Content starts

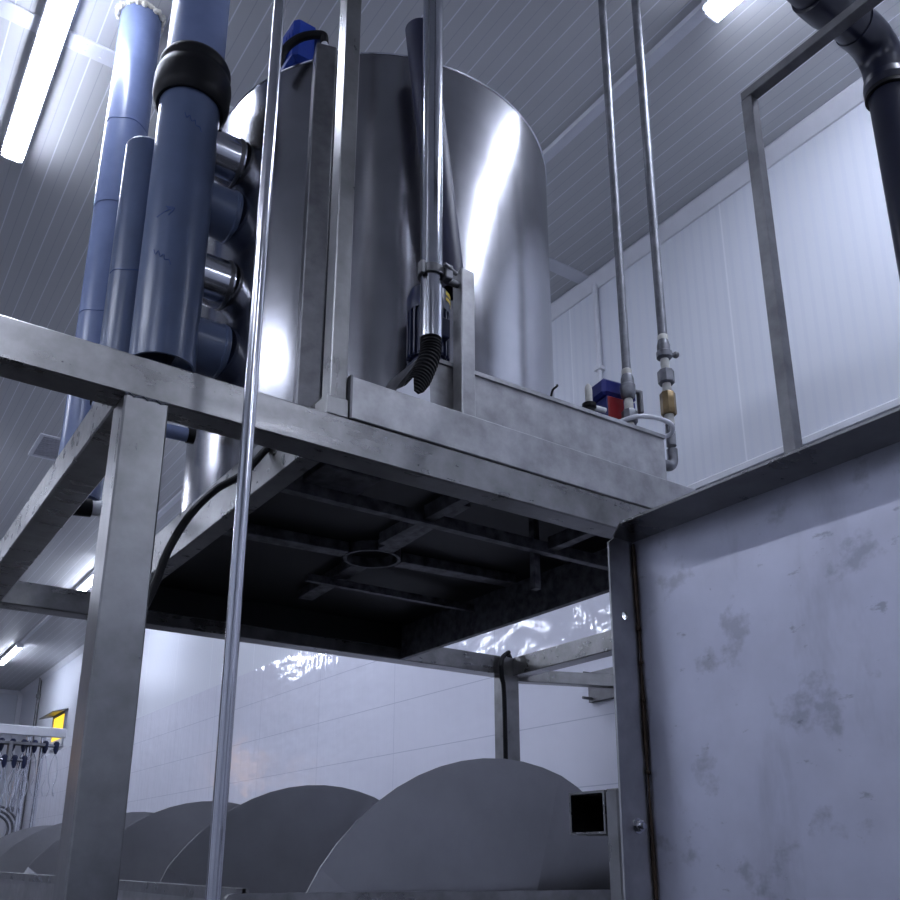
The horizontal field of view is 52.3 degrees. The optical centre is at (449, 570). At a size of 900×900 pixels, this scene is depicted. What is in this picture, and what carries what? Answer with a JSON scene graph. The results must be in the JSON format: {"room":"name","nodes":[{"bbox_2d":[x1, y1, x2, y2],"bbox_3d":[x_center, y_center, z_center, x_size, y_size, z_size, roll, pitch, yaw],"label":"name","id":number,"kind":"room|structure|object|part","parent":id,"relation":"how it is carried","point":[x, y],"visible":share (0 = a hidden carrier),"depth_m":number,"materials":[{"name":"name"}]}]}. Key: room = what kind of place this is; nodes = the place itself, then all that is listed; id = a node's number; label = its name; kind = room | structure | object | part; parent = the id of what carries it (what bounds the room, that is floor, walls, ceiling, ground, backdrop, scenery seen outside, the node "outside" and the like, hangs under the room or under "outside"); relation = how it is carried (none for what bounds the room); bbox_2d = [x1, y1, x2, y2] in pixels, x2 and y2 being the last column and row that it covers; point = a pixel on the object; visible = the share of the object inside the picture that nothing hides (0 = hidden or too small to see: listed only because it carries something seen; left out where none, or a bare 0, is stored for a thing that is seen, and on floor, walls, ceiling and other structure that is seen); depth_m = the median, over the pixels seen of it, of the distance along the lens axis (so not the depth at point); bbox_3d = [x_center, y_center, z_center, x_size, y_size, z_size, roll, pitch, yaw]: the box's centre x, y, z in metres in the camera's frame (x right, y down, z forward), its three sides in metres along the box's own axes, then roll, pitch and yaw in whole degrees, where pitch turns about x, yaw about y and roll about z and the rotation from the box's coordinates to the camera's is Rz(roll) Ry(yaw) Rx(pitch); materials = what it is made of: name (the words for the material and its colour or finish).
{"room":"processing plant","nodes":[
{"label":"processing plant","id":0,"kind":"room"},
{"bbox_2d":[0,694,17,804],"bbox_3d":[-13.084,4.533,17.581,8.395,5.340,0.100,12,-21,-33],"label":"wall","id":1,"kind":"structure","parent":0,"point":[8,702],"depth_m":20.32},
{"bbox_2d":[0,689,21,694],"bbox_3d":[-13.047,2.023,18.332,8.395,0.100,0.030,12,-21,-33],"label":"trim","id":2,"kind":"structure","parent":1,"relation":"attached to","point":[2,691],"depth_m":20.46,"materials":[{"name":"white plastic"}]},
{"bbox_2d":[0,0,899,690],"bbox_3d":[-5.124,-1.565,7.509,8.395,0.100,27.800,12,-21,-33],"label":"ceiling","id":3,"kind":"structure","parent":0,"point":[544,57],"depth_m":4.84,"materials":[{"name":"white metal"}]},
{"bbox_2d":[0,643,22,664],"bbox_3d":[-8.063,1.535,16.819,0.116,0.098,1.730,12,-21,-33],"label":"lamp","id":4,"kind":"object","parent":3,"relation":"attached to","point":[15,648],"visible":1,"depth_m":16.61,"materials":[{"name":"white plastic"}]},
{"bbox_2d":[1,0,78,163],"bbox_3d":[-1.889,-2.487,4.321,0.116,0.098,1.740,12,-21,-33],"label":"lamp","id":5,"kind":"object","parent":3,"relation":"attached to","point":[56,18],"visible":1,"depth_m":4.45,"materials":[{"name":"white plastic"}]},
{"bbox_2d":[28,433,60,460],"bbox_3d":[-3.661,-1.132,8.674,0.506,0.012,0.550,12,-21,-33],"label":"ceiling vent","id":6,"kind":"object","parent":3,"relation":"in","point":[41,439],"visible":0.34,"depth_m":8.60,"materials":[{"name":"white plastic"}]},
{"bbox_2d":[33,436,59,458],"bbox_3d":[-3.658,-1.132,8.669,0.435,0.007,0.439,12,-21,-33],"label":"grille","id":7,"kind":"object","parent":6,"relation":"attached to","point":[48,449],"depth_m":8.59,"materials":[{"name":"silver metal"}]},
{"bbox_2d":[74,570,93,590],"bbox_3d":[-4.819,0.105,12.375,0.116,0.098,1.740,12,-21,-33],"label":"lamp","id":8,"kind":"object","parent":3,"relation":"attached to","point":[86,583],"visible":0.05,"depth_m":12.52,"materials":[{"name":"white plastic"}]},
{"bbox_2d":[77,575,92,590],"bbox_3d":[-4.819,0.137,12.364,0.108,0.030,1.700,12,-21,-33],"label":"diffuser","id":9,"kind":"object","parent":8,"relation":"attached to","point":[86,583],"depth_m":12.52,"materials":[{"name":"white plastic"}]},
{"bbox_2d":[58,0,165,500],"bbox_3d":[-1.434,-1.421,3.879,0.224,2.423,0.221,12,-21,-33],"label":"pvc pipe","id":10,"kind":"object","parent":3,"relation":"hanging from","point":[141,24],"visible":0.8,"depth_m":3.93,"materials":[{"name":"blue plastic"}]},
{"bbox_2d":[18,2,705,643],"bbox_3d":[-3.199,-0.642,10.165,0.056,0.030,15.300,12,-21,-33],"label":"cable tray","id":11,"kind":"object","parent":3,"relation":"attached to","point":[695,17],"visible":0.36,"depth_m":4.62,"materials":[{"name":"white plastic"}]},
{"bbox_2d":[418,0,459,341],"bbox_3d":[-0.030,-1.756,3.088,0.150,2.245,0.092,6,-19,-19],"label":"pipe","id":12,"kind":"object","parent":3,"relation":"hanging from","point":[431,271],"visible":0.95,"depth_m":2.89,"materials":[{"name":"metal"}]},
{"bbox_2d":[404,334,441,393],"bbox_3d":[-0.085,-0.575,2.668,0.066,0.275,0.149,-16,-24,40],"label":"corrugated hose","id":13,"kind":"object","parent":12,"relation":"attached to","point":[425,367],"visible":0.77,"depth_m":2.67,"materials":[{"name":"black plastic"}]},
{"bbox_3d":[0.000,-0.897,2.851,0.065,0.027,0.022,15,-23,-38],"label":"clamp arm","id":14,"kind":"part","parent":12,"relation":"part of","materials":[{"name":"metal"}]},
{"bbox_2d":[598,0,643,424],"bbox_3d":[0.674,-1.551,3.703,0.091,2.258,0.058,12,-21,-33],"label":"pipe","id":15,"kind":"object","parent":3,"relation":"hanging from","point":[628,390],"visible":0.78,"depth_m":3.60,"materials":[{"name":"metal"}]},
{"bbox_3d":[0.689,-0.632,3.412,0.064,0.094,0.023,10,-20,-28],"label":"handle","id":16,"kind":"part","parent":15,"relation":"part of","materials":[{"name":"metal"}]},
{"bbox_2d":[631,0,678,471],"bbox_3d":[0.818,-1.484,3.761,0.163,2.350,0.064,12,-21,-33],"label":"pipe","id":17,"kind":"object","parent":3,"relation":"hanging from","point":[665,375],"visible":0.95,"depth_m":3.68,"materials":[{"name":"metal"}]},
{"bbox_3d":[0.862,-0.842,3.578,0.069,0.033,0.027,5,-19,-16],"label":"handle","id":18,"kind":"part","parent":17,"relation":"part of","materials":[{"name":"metal"}]},
{"bbox_2d":[702,0,741,23],"bbox_3d":[1.669,-2.756,3.487,0.116,0.098,1.740,12,-21,-33],"label":"lamp","id":19,"kind":"object","parent":3,"relation":"attached to","point":[715,10],"visible":1,"depth_m":4.10,"materials":[{"name":"white plastic"}]},
{"bbox_2d":[3,101,899,835],"bbox_3d":[-1.636,1.766,8.983,0.100,5.340,27.800,12,-21,-33],"label":"wall","id":20,"kind":"structure","parent":0,"point":[369,727],"depth_m":5.65,"materials":[{"name":"white plastic"}]},
{"bbox_2d":[0,695,22,837],"bbox_3d":[-9.613,5.277,19.728,0.100,5.240,0.070,12,-21,-33],"label":"trim","id":21,"kind":"structure","parent":20,"relation":"attached to","point":[19,697],"depth_m":20.00,"materials":[{"name":"white plastic"}]},
{"bbox_2d":[20,678,41,829],"bbox_3d":[-8.496,3.698,18.576,0.070,3.140,0.100,12,-21,-33],"label":"conduit","id":22,"kind":"object","parent":20,"relation":"attached to","point":[38,695],"visible":0.6,"depth_m":18.73,"materials":[{"name":"metal"}]},
{"bbox_2d":[39,708,67,750],"bbox_3d":[-7.348,2.931,16.911,0.260,0.680,1.100,12,-21,-33],"label":"window","id":23,"kind":"structure","parent":20,"relation":"in","point":[59,716],"depth_m":16.94,"materials":[{"name":"metal"}]},
{"bbox_2d":[39,708,67,719],"bbox_3d":[-7.348,2.655,17.000,0.260,0.100,1.100,12,-21,-33],"label":"hood","id":24,"kind":"object","parent":23,"relation":"attached to","point":[60,714],"depth_m":16.90,"materials":[{"name":"metal"}]},
{"bbox_3d":[-7.247,2.909,16.991,0.008,0.430,0.900,12,-21,-33],"label":"lit panel","id":25,"kind":"part","parent":23,"relation":"part of","materials":[{"name":"yellow"}]},
{"bbox_2d":[0,0,588,283],"bbox_3d":[-2.513,-2.670,3.886,8.360,0.016,0.100,12,-21,-33],"label":"trim","id":26,"kind":"structure","parent":20,"relation":"attached to","point":[10,11],"depth_m":4.38,"materials":[{"name":"white plastic"}]},
{"bbox_2d":[20,77,863,694],"bbox_3d":[-1.702,-0.747,9.743,0.062,0.090,27.800,12,-21,-33],"label":"trim","id":27,"kind":"structure","parent":20,"relation":"attached to","point":[848,99],"depth_m":5.32,"materials":[{"name":"white plastic"}]},
{"bbox_2d":[518,667,613,702],"bbox_3d":[0.668,0.652,5.324,0.639,0.180,0.264,3,-18,-9],"label":"brace","id":28,"kind":"object","parent":20,"relation":"attached to","point":[600,684],"visible":0.62,"depth_m":5.23,"materials":[{"name":"silver metal"}]},
{"bbox_3d":[0.913,0.665,5.364,0.030,0.180,0.280,12,-21,-33],"label":"wall plate","id":29,"kind":"part","parent":28,"relation":"part of","materials":[{"name":"metal"}]},
{"bbox_2d":[592,283,604,381],"bbox_3d":[0.962,-1.114,5.845,0.050,1.659,0.056,12,-21,-33],"label":"conduit","id":30,"kind":"object","parent":20,"relation":"attached to","point":[599,368],"visible":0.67,"depth_m":5.96,"materials":[{"name":"white plastic"}]},
{"bbox_2d":[686,397,899,489],"bbox_3d":[3.018,-1.197,2.781,0.030,0.051,11.300,12,-21,-33],"label":"trim","id":31,"kind":"structure","parent":20,"relation":"attached to","point":[895,403],"depth_m":4.48,"materials":[{"name":"white plastic"}]},
{"bbox_3d":[-5.124,3.613,5.842,8.395,0.100,27.800,12,-21,-33],"label":"floor","id":32,"kind":"structure","parent":0,"visible":0},
{"bbox_2d":[0,805,15,834],"bbox_3d":[-5.377,3.825,10.451,0.628,2.320,0.080,12,-21,-33],"label":"coil","id":33,"kind":"object","parent":32,"relation":"on","point":[1,806],"visible":0.52,"depth_m":10.84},
{"bbox_2d":[0,724,66,831],"bbox_3d":[-5.608,3.277,10.185,2.200,3.200,0.212,12,-21,-33],"label":"rail","id":34,"kind":"object","parent":32,"relation":"on","point":[29,731],"visible":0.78,"depth_m":10.94,"materials":[{"name":"silver metal"}]},
{"bbox_2d":[0,738,4,778],"bbox_3d":[-5.294,2.288,10.750,0.084,0.651,0.069,-1,-18,4],"label":"shackle","id":35,"kind":"object","parent":34,"relation":"hanging from","point":[1,745],"visible":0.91,"depth_m":10.80,"materials":[{"name":"blue"}]},
{"bbox_2d":[0,754,7,811],"bbox_3d":[-5.202,2.461,10.633,0.069,0.651,0.084,-5,-19,16],"label":"shackle","id":36,"kind":"object","parent":34,"relation":"hanging from","point":[4,756],"visible":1,"depth_m":10.68,"materials":[{"name":"blue paint"}]},
{"bbox_2d":[1,738,15,794],"bbox_3d":[-5.193,2.310,10.817,0.084,0.651,0.069,-1,-18,4],"label":"shackle","id":37,"kind":"object","parent":34,"relation":"hanging from","point":[12,739],"visible":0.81,"depth_m":10.79,"materials":[{"name":"blue paint"}]},
{"bbox_2d":[3,755,17,811],"bbox_3d":[-5.114,2.480,10.692,0.069,0.651,0.084,-5,-19,16],"label":"shackle","id":38,"kind":"object","parent":34,"relation":"hanging from","point":[14,757],"visible":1,"depth_m":10.72,"materials":[{"name":"blue paint"}]},
{"bbox_2d":[7,757,22,811],"bbox_3d":[-5.090,2.508,10.764,0.128,0.628,0.074,12,-21,-33],"label":"tube","id":39,"kind":"object","parent":34,"relation":"hanging from","point":[19,767],"visible":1,"depth_m":10.73,"materials":[{"name":"metal"}]},
{"bbox_2d":[13,755,27,812],"bbox_3d":[-5.025,2.499,10.751,0.069,0.651,0.084,-5,-19,16],"label":"shackle","id":40,"kind":"object","parent":34,"relation":"hanging from","point":[24,758],"visible":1,"depth_m":10.78,"materials":[{"name":"blue paint"}]},
{"bbox_2d":[15,739,26,794],"bbox_3d":[-5.092,2.331,10.883,0.084,0.651,0.069,-1,-18,4],"label":"shackle","id":41,"kind":"object","parent":34,"relation":"hanging from","point":[23,747],"visible":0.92,"depth_m":10.93,"materials":[{"name":"blue paint"}]},
{"bbox_3d":[-5.075,3.456,10.610,0.064,3.120,0.064,12,-21,-33],"label":"post","id":42,"kind":"part","parent":34,"relation":"part of","materials":[{"name":"metal"}]},
{"bbox_2d":[24,740,37,795],"bbox_3d":[-4.992,2.353,10.950,0.084,0.651,0.069,-1,-18,4],"label":"shackle","id":43,"kind":"object","parent":34,"relation":"hanging from","point":[34,748],"visible":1,"depth_m":10.96,"materials":[{"name":"blue paint"}]},
{"bbox_3d":[-5.616,1.810,10.669,2.200,0.110,0.080,12,-21,-33],"label":"rail","id":44,"kind":"part","parent":34,"relation":"part of","materials":[{"name":"white plastic"}]},
{"bbox_3d":[-4.944,3.484,10.697,0.064,3.120,0.064,12,-21,-33],"label":"post","id":45,"kind":"part","parent":34,"relation":"part of","materials":[{"name":"metal"}]},
{"bbox_2d":[35,741,48,795],"bbox_3d":[-4.891,2.374,11.016,0.084,0.651,0.069,-1,-18,4],"label":"shackle","id":46,"kind":"object","parent":34,"relation":"hanging from","point":[45,748],"visible":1,"depth_m":11.04,"materials":[{"name":"blue paint"}]},
{"bbox_2d":[46,742,59,796],"bbox_3d":[-4.791,2.396,11.083,0.084,0.651,0.069,-1,-18,4],"label":"shackle","id":47,"kind":"object","parent":34,"relation":"hanging from","point":[56,744],"visible":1,"depth_m":11.12,"materials":[{"name":"blue paint"}]},
{"bbox_2d":[205,0,285,899],"bbox_3d":[-0.444,-0.460,2.063,0.100,5.340,0.100,12,-21,-33],"label":"pipe","id":48,"kind":"object","parent":32,"relation":"on","point":[215,865],"visible":1,"depth_m":1.96,"materials":[{"name":"metal"}]},
{"bbox_2d":[0,872,610,899],"bbox_3d":[-2.287,2.874,6.322,2.016,1.600,8.700,12,-21,-33],"label":"tub","id":49,"kind":"object","parent":32,"relation":"on","point":[13,886],"visible":0.37,"depth_m":3.17,"materials":[{"name":"metal"}]},
{"bbox_2d":[0,758,610,892],"bbox_3d":[-2.237,2.650,6.431,1.857,1.858,8.660,12,-21,-33],"label":"discs","id":50,"kind":"object","parent":49,"relation":"in","point":[483,824],"visible":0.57,"depth_m":3.45},
{"bbox_2d":[0,314,648,899],"bbox_3d":[-0.652,1.159,2.950,4.040,2.800,2.120,12,-21,-33],"label":"platform","id":51,"kind":"object","parent":32,"relation":"on","point":[322,474],"visible":0.87,"depth_m":2.74,"materials":[{"name":"silver metal"}]},
{"bbox_2d":[73,498,101,516],"bbox_3d":[-1.289,-0.329,3.386,0.190,0.300,0.068,12,-21,-33],"label":"pipe stub","id":52,"kind":"object","parent":51,"relation":"attached to","point":[89,508],"visible":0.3,"depth_m":3.31,"materials":[{"name":"white plastic"}]},
{"bbox_3d":[-0.710,0.863,1.710,0.100,2.604,0.093,12,-21,-33],"label":"leg","id":53,"kind":"part","parent":51,"relation":"part of","materials":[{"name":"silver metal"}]},
{"bbox_2d":[166,424,195,443],"bbox_3d":[-0.865,-0.428,2.809,0.163,0.050,0.050,10,-20,-28],"label":"stub","id":54,"kind":"object","parent":51,"relation":"attached to","point":[187,435],"visible":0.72,"depth_m":2.81,"materials":[{"name":"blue plastic"}]},
{"bbox_2d":[147,447,269,610],"bbox_3d":[-0.655,0.893,2.042,0.095,2.777,0.465,-17,-24,42],"label":"cable","id":55,"kind":"object","parent":51,"relation":"hanging from","point":[165,555],"visible":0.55,"depth_m":2.34,"materials":[{"name":"rubber"}]},
{"bbox_3d":[-0.845,0.207,4.334,1.443,0.140,0.014,12,-21,-33],"label":"plate","id":56,"kind":"part","parent":51,"relation":"part of","materials":[{"name":"metal"}]},
{"bbox_2d":[315,0,361,418],"bbox_3d":[-0.310,-1.645,2.798,0.065,2.634,0.069,12,-21,-33],"label":"upright","id":57,"kind":"object","parent":51,"relation":"on","point":[336,342],"visible":0.81,"depth_m":2.57,"materials":[{"name":"silver metal"}]},
{"bbox_2d":[180,41,553,599],"bbox_3d":[-0.304,-0.898,3.846,1.466,1.795,1.466,12,-21,-33],"label":"tank","id":58,"kind":"object","parent":51,"relation":"on","point":[498,166],"visible":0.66,"depth_m":3.30,"materials":[{"name":"metal"}]},
{"bbox_2d":[129,0,247,378],"bbox_3d":[-0.941,-1.695,3.441,0.352,2.145,0.282,12,-21,-33],"label":"pipe","id":59,"kind":"object","parent":58,"relation":"attached to","point":[194,167],"visible":0.98,"depth_m":3.25,"materials":[{"name":"blue plastic"}]},
{"bbox_2d":[90,136,154,406],"bbox_3d":[-1.145,-1.004,3.293,0.172,1.230,0.172,2,-18,-6],"label":"pvc pipe","id":60,"kind":"object","parent":59,"relation":"attached to","point":[131,212],"visible":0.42,"depth_m":3.27,"materials":[{"name":"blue plastic"}]},
{"bbox_3d":[-0.634,-0.124,3.385,0.545,0.040,0.070,11,-21,-30],"label":"support arm","id":61,"kind":"part","parent":58,"relation":"part of","materials":[{"name":"metal"}]},
{"bbox_2d":[281,19,337,69],"bbox_3d":[-0.532,-1.977,3.541,0.313,0.267,0.287,12,-21,-33],"label":"motor","id":62,"kind":"object","parent":58,"relation":"on","point":[300,41],"visible":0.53,"depth_m":3.47,"materials":[{"name":"blue paint"}]},
{"bbox_3d":[-0.505,0.039,3.892,0.070,0.040,0.545,11,-21,-30],"label":"support arm","id":63,"kind":"part","parent":58,"relation":"part of","materials":[{"name":"metal"}]},
{"bbox_3d":[-0.102,-0.164,3.262,0.070,0.040,0.545,11,-21,-30],"label":"support arm","id":64,"kind":"part","parent":58,"relation":"part of","materials":[{"name":"metal"}]},
{"bbox_3d":[0.027,-0.001,3.769,0.545,0.040,0.070,11,-21,-30],"label":"support arm","id":65,"kind":"part","parent":58,"relation":"part of","materials":[{"name":"metal"}]},
{"bbox_3d":[-0.299,-0.088,3.603,1.443,0.025,1.930,12,-21,-33],"label":"deck plate","id":66,"kind":"part","parent":51,"relation":"part of","materials":[{"name":"metal"}]},
{"bbox_2d":[499,650,511,758],"bbox_3d":[0.325,1.745,4.715,0.050,2.727,0.206,-7,-19,21],"label":"cable","id":67,"kind":"object","parent":51,"relation":"hanging from","point":[504,655],"visible":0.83,"depth_m":4.98,"materials":[{"name":"rubber"}]},
{"bbox_3d":[0.314,1.835,4.730,0.100,2.604,0.100,12,-21,-33],"label":"leg","id":68,"kind":"part","parent":51,"relation":"part of","materials":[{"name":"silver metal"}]},
{"bbox_2d":[346,374,694,508],"bbox_3d":[0.438,-0.284,2.936,1.791,0.128,0.132,12,-21,-33],"label":"metal beam","id":69,"kind":"structure","parent":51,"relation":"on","point":[369,403],"depth_m":2.67,"materials":[{"name":"silver metal"}]},
{"bbox_2d":[396,378,429,401],"bbox_3d":[-0.105,-0.507,2.577,0.120,0.078,0.003,12,-21,-33],"label":"sheet","id":70,"kind":"object","parent":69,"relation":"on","point":[408,389],"visible":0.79,"depth_m":2.58,"materials":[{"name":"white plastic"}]},
{"bbox_2d":[453,268,474,416],"bbox_3d":[0.047,-0.678,2.817,0.100,0.553,0.070,12,-21,-33],"label":"post","id":71,"kind":"object","parent":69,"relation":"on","point":[463,296],"visible":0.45,"depth_m":2.81,"materials":[{"name":"metal"}]},
{"bbox_2d":[386,359,666,479],"bbox_3d":[0.238,-0.458,3.031,1.224,0.328,0.204,12,-21,-33],"label":"trough","id":72,"kind":"object","parent":51,"relation":"on","point":[498,401],"visible":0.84,"depth_m":3.04,"materials":[{"name":"metal"}]},
{"bbox_2d":[406,284,449,366],"bbox_3d":[-0.066,-0.766,2.933,0.140,0.319,0.155,12,-21,-33],"label":"motor","id":73,"kind":"object","parent":72,"relation":"on","point":[413,300],"visible":0.39,"depth_m":2.90,"materials":[{"name":"blue paint"}]},
{"bbox_2d":[405,17,462,300],"bbox_3d":[-0.053,-1.422,3.147,0.233,1.058,0.109,12,-21,-33],"label":"pipe","id":74,"kind":"object","parent":73,"relation":"on","point":[451,246],"visible":0.28,"depth_m":3.11,"materials":[{"name":"silver metal"}]},
{"bbox_2d":[582,384,606,412],"bbox_3d":[0.524,-0.584,3.346,0.093,0.201,0.052,12,-21,-33],"label":"fitting","id":75,"kind":"object","parent":72,"relation":"on","point":[589,403],"visible":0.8,"depth_m":3.34,"materials":[{"name":"white plastic"}]},
{"bbox_3d":[0.545,-0.590,3.351,0.052,0.023,0.020,8,-19,-22],"label":"spout","id":76,"kind":"part","parent":75,"relation":"part of","materials":[{"name":"white plastic"}]},
{"bbox_2d":[592,378,636,424],"bbox_3d":[0.620,-0.580,3.470,0.158,0.260,0.102,9,-20,-25],"label":"box","id":77,"kind":"object","parent":72,"relation":"on","point":[606,393],"visible":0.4,"depth_m":3.43,"materials":[{"name":"blue plastic"}]},
{"bbox_3d":[0.620,-0.670,3.500,0.158,0.070,0.100,9,-20,-25],"label":"lid","id":78,"kind":"part","parent":77,"relation":"part of","materials":[{"name":"blue plastic"}]},
{"bbox_2d":[619,414,675,438],"bbox_3d":[0.694,-0.514,3.316,0.275,0.046,0.161,12,-21,-33],"label":"hose","id":79,"kind":"object","parent":72,"relation":"on","point":[635,416],"visible":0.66,"depth_m":3.26,"materials":[{"name":"plastic"}]},
{"bbox_2d":[607,407,899,899],"bbox_3d":[0.729,0.758,0.579,0.124,2.112,1.554,12,-21,-33],"label":"panel","id":80,"kind":"object","parent":32,"relation":"on","point":[756,648],"visible":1,"depth_m":1.25,"materials":[{"name":"silver metal"}]},
{"bbox_2d":[569,788,623,899],"bbox_3d":[0.389,1.214,1.355,0.375,1.719,0.115,12,-21,-33],"label":"bracket","id":81,"kind":"object","parent":80,"relation":"attached to","point":[592,813],"visible":0.33,"depth_m":1.49,"materials":[{"name":"silver metal"}]},
{"bbox_2d":[741,0,883,453],"bbox_3d":[1.292,0.202,1.236,0.032,3.573,1.759,12,-21,-33],"label":"metal frame","id":82,"kind":"object","parent":32,"relation":"on","point":[777,323],"visible":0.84,"depth_m":2.27,"materials":[{"name":"metal"}]},
{"bbox_3d":[0.800,0.432,1.907,0.032,3.545,0.032,12,-21,-33],"label":"post","id":83,"kind":"part","parent":82,"relation":"part of","materials":[{"name":"metal"}]},
{"bbox_3d":[1.293,-1.486,1.779,0.032,0.028,1.758,12,-21,-33],"label":"rail","id":84,"kind":"part","parent":82,"relation":"part of","materials":[{"name":"metal"}]},
{"bbox_2d":[786,0,899,280],"bbox_3d":[0.910,-0.383,2.304,1.596,5.340,0.156,12,-21,-33],"label":"drain pipe","id":85,"kind":"object","parent":32,"relation":"on","point":[871,41],"visible":0.92,"depth_m":3.06,"materials":[{"name":"black plastic"}]},
{"bbox_2d":[791,0,852,30],"bbox_3d":[1.226,-1.881,3.017,0.130,0.156,0.156,12,-21,-33],"label":"socket","id":86,"kind":"object","parent":85,"relation":"attached to","point":[816,13],"depth_m":2.98,"materials":[{"name":"black plastic"}]},
{"bbox_2d":[863,63,899,98],"bbox_3d":[1.501,-1.661,3.147,0.156,0.060,0.156,12,-21,-33],"label":"socket","id":87,"kind":"object","parent":85,"relation":"attached to","point":[879,75],"depth_m":3.10,"materials":[{"name":"black plastic"}]}
]}

Content ends

**WHAT THE TASK REQUIRES:** Show each line of the records above containing "plate".

**REPLY TO THE TASK:**
{"bbox_3d":[0.913,0.665,5.364,0.030,0.180,0.280,12,-21,-33],"label":"wall plate","id":29,"kind":"part","parent":28,"relation":"part of","materials":[{"name":"metal"}]},
{"bbox_3d":[-0.845,0.207,4.334,1.443,0.140,0.014,12,-21,-33],"label":"plate","id":56,"kind":"part","parent":51,"relation":"part of","materials":[{"name":"metal"}]},
{"bbox_3d":[-0.299,-0.088,3.603,1.443,0.025,1.930,12,-21,-33],"label":"deck plate","id":66,"kind":"part","parent":51,"relation":"part of","materials":[{"name":"metal"}]},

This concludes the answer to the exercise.